= What is expected =
Look through the material below and copy every line containing the word "January".

= The records =
BEGIN

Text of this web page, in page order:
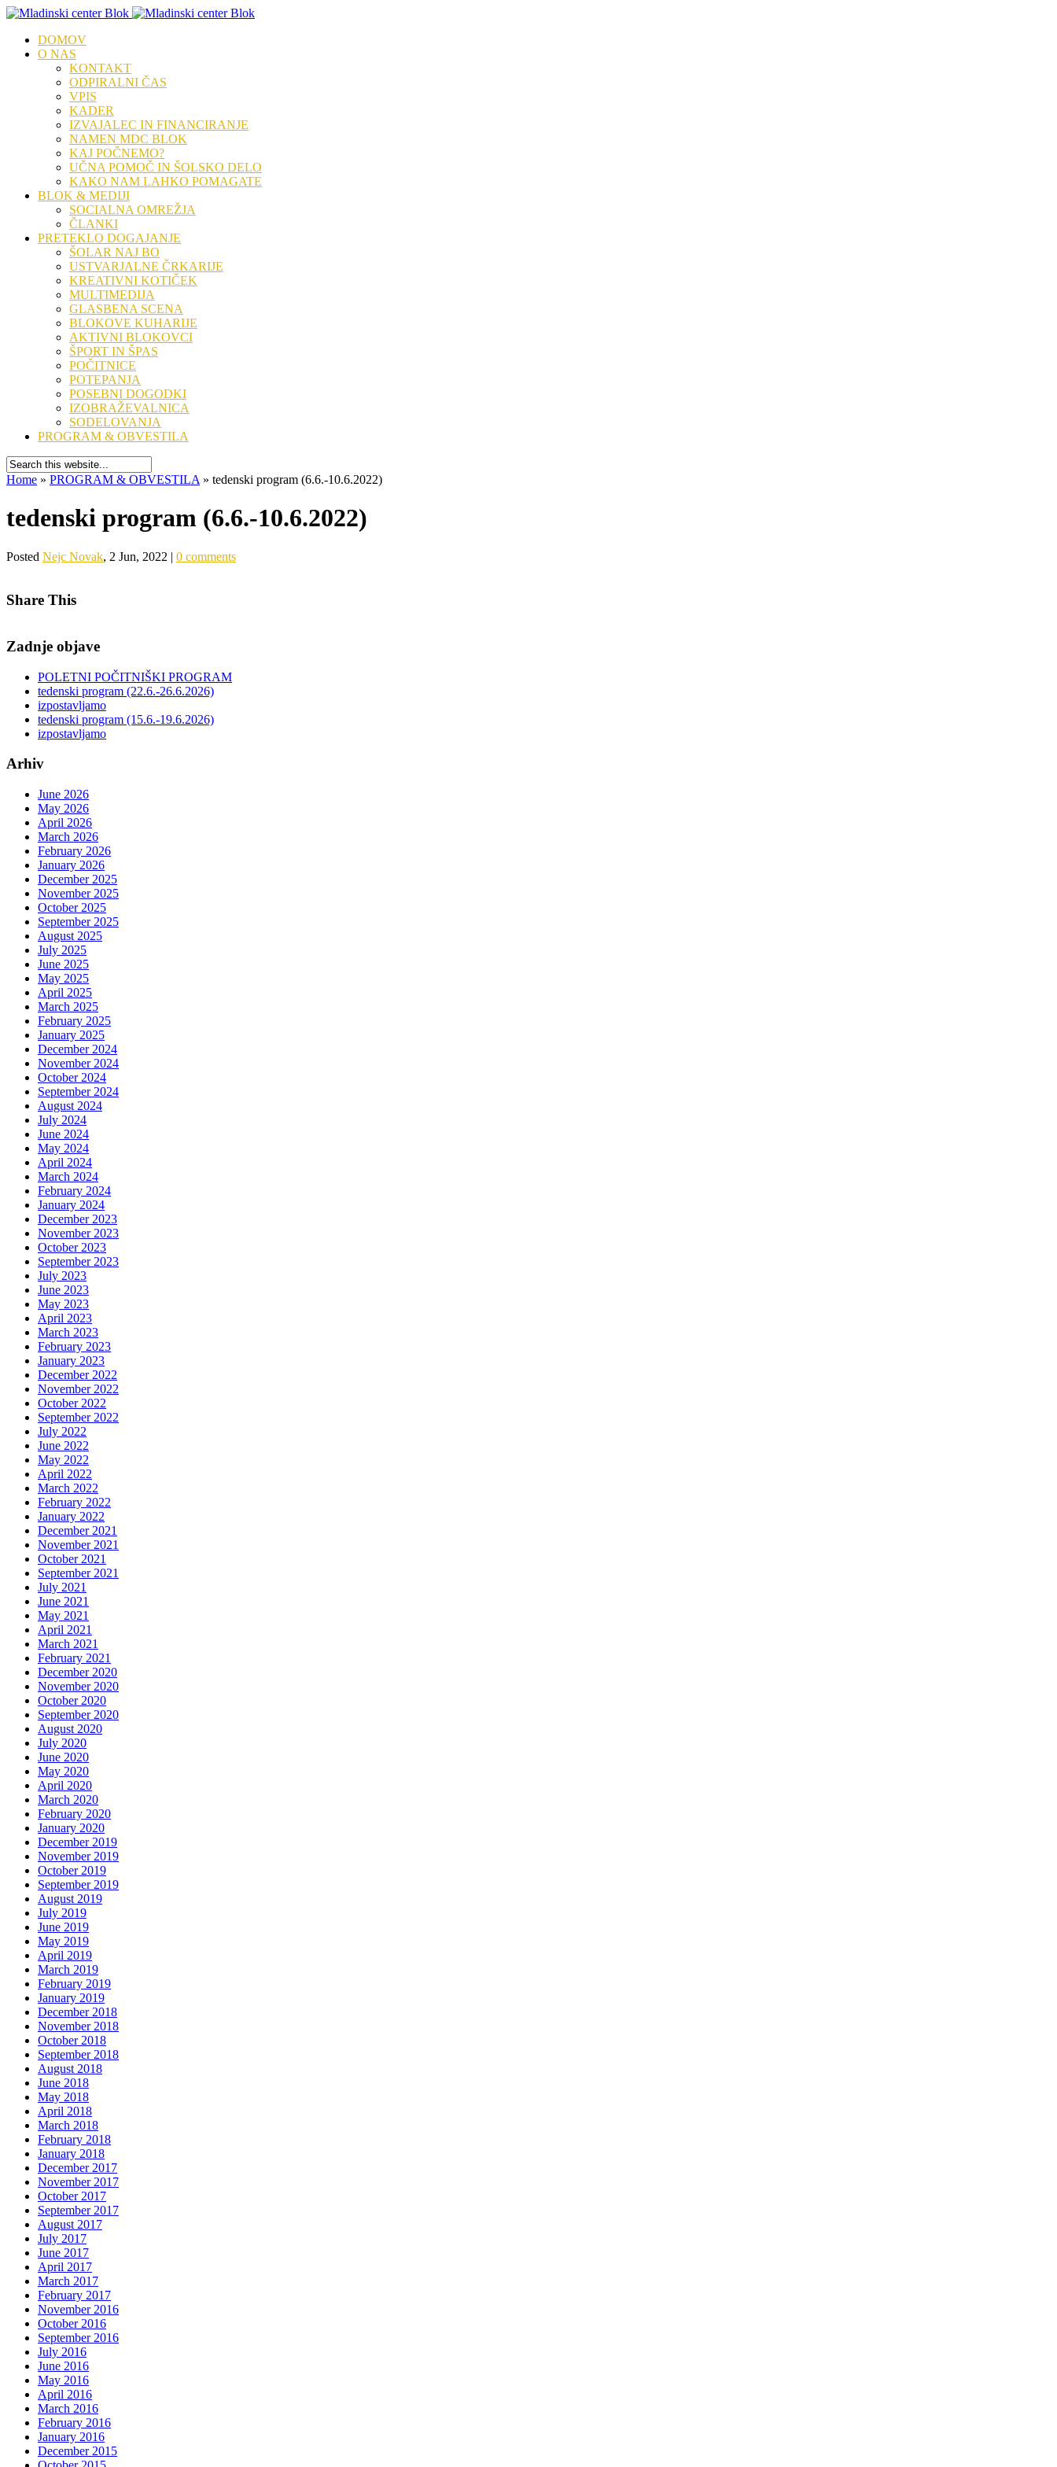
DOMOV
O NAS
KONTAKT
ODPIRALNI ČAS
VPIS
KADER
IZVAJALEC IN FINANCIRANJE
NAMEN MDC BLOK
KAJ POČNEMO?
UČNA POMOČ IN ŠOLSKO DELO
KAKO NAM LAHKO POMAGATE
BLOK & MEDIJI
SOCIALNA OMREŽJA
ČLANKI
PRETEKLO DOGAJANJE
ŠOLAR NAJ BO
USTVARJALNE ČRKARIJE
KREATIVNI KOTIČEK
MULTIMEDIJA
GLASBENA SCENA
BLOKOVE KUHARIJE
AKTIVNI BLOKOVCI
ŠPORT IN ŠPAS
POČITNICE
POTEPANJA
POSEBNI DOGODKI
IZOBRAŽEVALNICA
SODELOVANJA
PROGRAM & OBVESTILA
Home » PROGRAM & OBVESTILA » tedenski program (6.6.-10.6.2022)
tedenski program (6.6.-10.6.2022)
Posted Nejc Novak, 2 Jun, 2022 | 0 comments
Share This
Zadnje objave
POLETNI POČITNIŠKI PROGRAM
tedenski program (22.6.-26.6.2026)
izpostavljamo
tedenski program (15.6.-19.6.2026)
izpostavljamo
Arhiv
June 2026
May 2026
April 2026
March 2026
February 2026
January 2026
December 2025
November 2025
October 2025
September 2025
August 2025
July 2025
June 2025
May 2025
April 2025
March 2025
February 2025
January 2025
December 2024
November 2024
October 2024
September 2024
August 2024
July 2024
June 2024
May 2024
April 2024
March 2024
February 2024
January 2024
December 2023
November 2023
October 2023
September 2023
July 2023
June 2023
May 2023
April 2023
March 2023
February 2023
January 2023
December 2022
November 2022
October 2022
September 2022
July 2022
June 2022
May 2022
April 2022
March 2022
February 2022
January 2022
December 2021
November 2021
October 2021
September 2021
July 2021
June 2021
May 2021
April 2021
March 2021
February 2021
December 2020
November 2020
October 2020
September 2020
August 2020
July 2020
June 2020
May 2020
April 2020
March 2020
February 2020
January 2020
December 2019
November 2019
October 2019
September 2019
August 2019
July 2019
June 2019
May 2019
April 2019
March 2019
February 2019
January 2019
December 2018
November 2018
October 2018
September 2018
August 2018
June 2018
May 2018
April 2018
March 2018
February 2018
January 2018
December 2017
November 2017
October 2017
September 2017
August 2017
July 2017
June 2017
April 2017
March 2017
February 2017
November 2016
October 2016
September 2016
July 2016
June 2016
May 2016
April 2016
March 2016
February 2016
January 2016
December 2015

END

= Exercise result =
January 2026
January 2025
January 2024
January 2023
January 2022
January 2020
January 2019
January 2018
January 2016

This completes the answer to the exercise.